I'm not an expert on Ethereum, but even if they did pick a total language, how would you deal with bounding the CPU cost of complex contracts? Even if you could formally verify a loop would eventually terminate, wouldn't long running loops or those with expensive computations have bad impacts on the network? Their "gas" system is their way of dealing with that and perhaps you would still need something similar even with a total language.

I can't think of program verification research where both termination and CPU cost is verified. I can think of some papers that deal with identifying Big Oh growth rates though.

Either way, smart contracts sound like one of the top tier areas where you want strong static typing that has a route to be formally verified.

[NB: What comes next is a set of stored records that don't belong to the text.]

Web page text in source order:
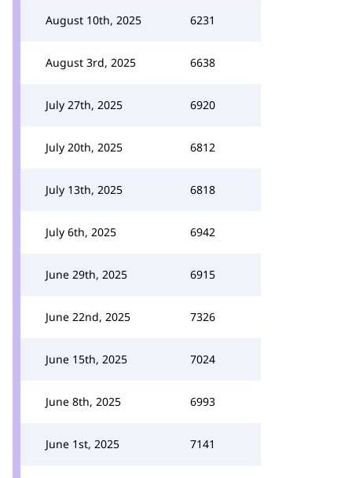
August 10th, 2025 6231
August 3rd, 2025 6638
July 27th, 2025 6920
July 20th, 2025 6812
July 13th, 2025 6818
July 6th, 2025 6942
June 29th, 2025 6915
June 22nd, 2025 7326
June 15th, 2025 7024
June 8th, 2025 6993
June 1st, 2025 7141
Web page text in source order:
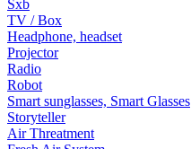
Sxb
TV / Box
Headphone, headset
Projector
Radio
Robot
Smart sunglasses, Smart Glasses
Storyteller
Air Threatment
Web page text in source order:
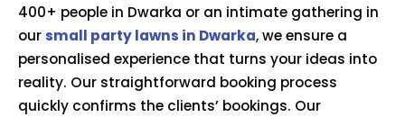
400+ people in Dwarka or an intimate gathering in
our small party lawns in Dwarka, we ensure a
personalised experience that turns your ideas into
reality. Our straightforward booking process
quickly confirms the clients’ bookings. Our
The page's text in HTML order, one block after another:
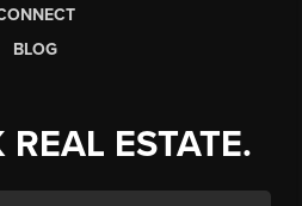
BLOG
REAL ESTATE.
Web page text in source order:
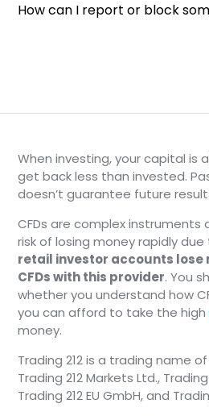
How can I report or block
When investing, your capital is
get back less than invested.
doesn’t guarantee future
CFDs are complex instruments
risk of losing money rapidly
retail investor accounts lose
CFDs with this provider. You
whether you understand how
you can afford to take the high
money.
Trading 212 is a trading name of
Trading 212 Markets Ltd., Trading
Trading 212 EU GmbH, and
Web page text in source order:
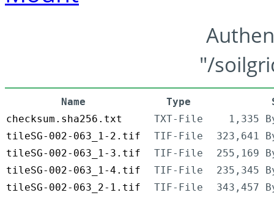
"/
Name Type
checksum.sha256.txt
TXT-File
1,335
tileSG-002-063_1-2.tif
TIF-File
323,641
tileSG-002-063_1-3.tif
TIF-File
255,169
tileSG-002-063_1-4.tif
TIF-File
235,345
tileSG-002-063_2-1.tif
TIF-File
343,457
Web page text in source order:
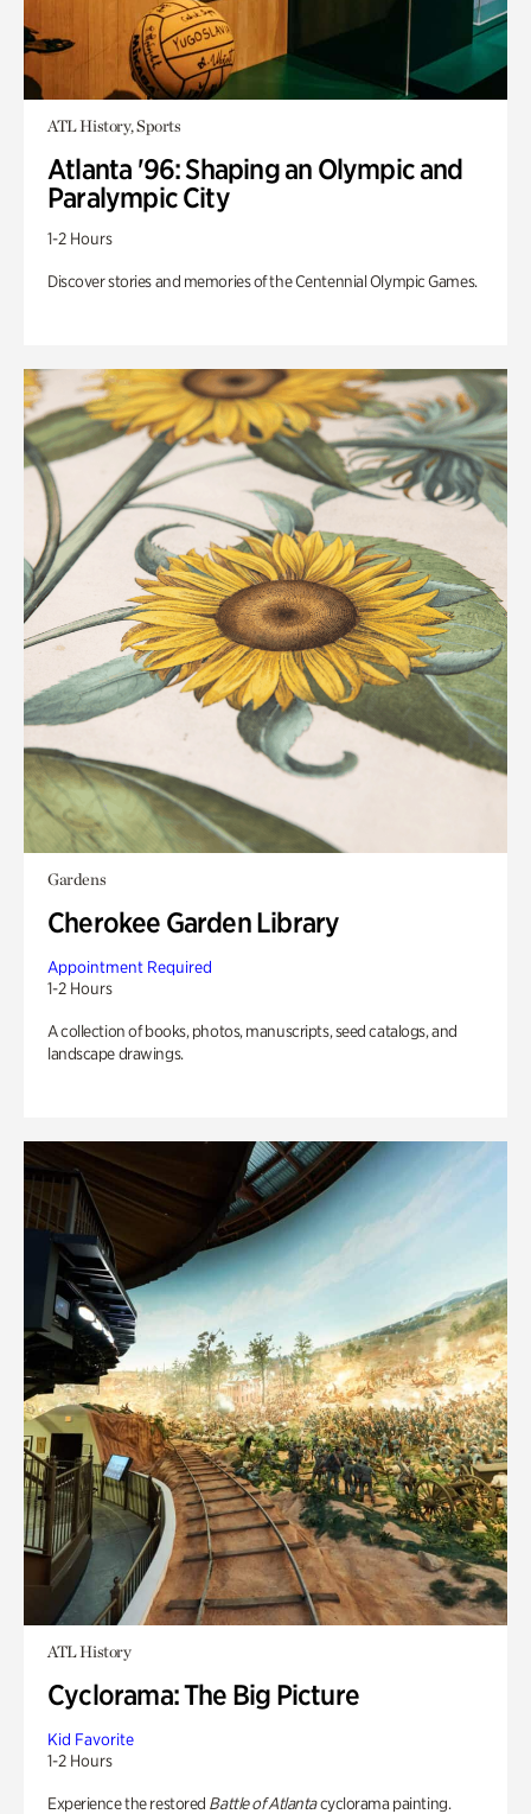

The gas limit is one reason I think it's weird that people insist on calling the EVM "Turing complete", since one of the most prominent features of the system is that every program is guaranteed to terminate in a finite and low number of steps (via the gas mechanism). Turing complete programs are supposed to be problematic because of the halting problem, but in the EVM, the halting problem is trivial: every program halts, period.

> The gas limit is one reason I think it's weird that people insist on calling the EVM "Turing complete", since one of the most prominent features of the system is that every program is guaranteed to terminate in a finite and low number of steps (via the gas mechanism). Turing complete programs are supposed to be problematic because of the halting problem, but in the EVM, the halting problem is trivial: every program halts, period.

Exactly, knowing that the contract code will eventually halt is nice to know but knowing that it will halt after a reasonable CPU cost seems much more important in this case (which is really interesting).

From what I've seen from example contracts, it doesn't seem like the chance of infinite loops is that high. Personally, I find that in mainstream languages, if you accidentally write an infinite loop you find out very quickly on the first few runs and code that could be hiding an infinite loop stands out. The vast majority of loops just iterate from the start of a collection to the end.

The contract coders I work with try as much as possible to avoid loops altogether, because even if they're correct, they'll still have a linear cost, and that's usually not what you want. Almost all contract operations should be O(1). Sometimes we've made fairly large system design changes to avoid a loop in a function.

Interesting. So what's your view about the most practical language for writing contracts in then?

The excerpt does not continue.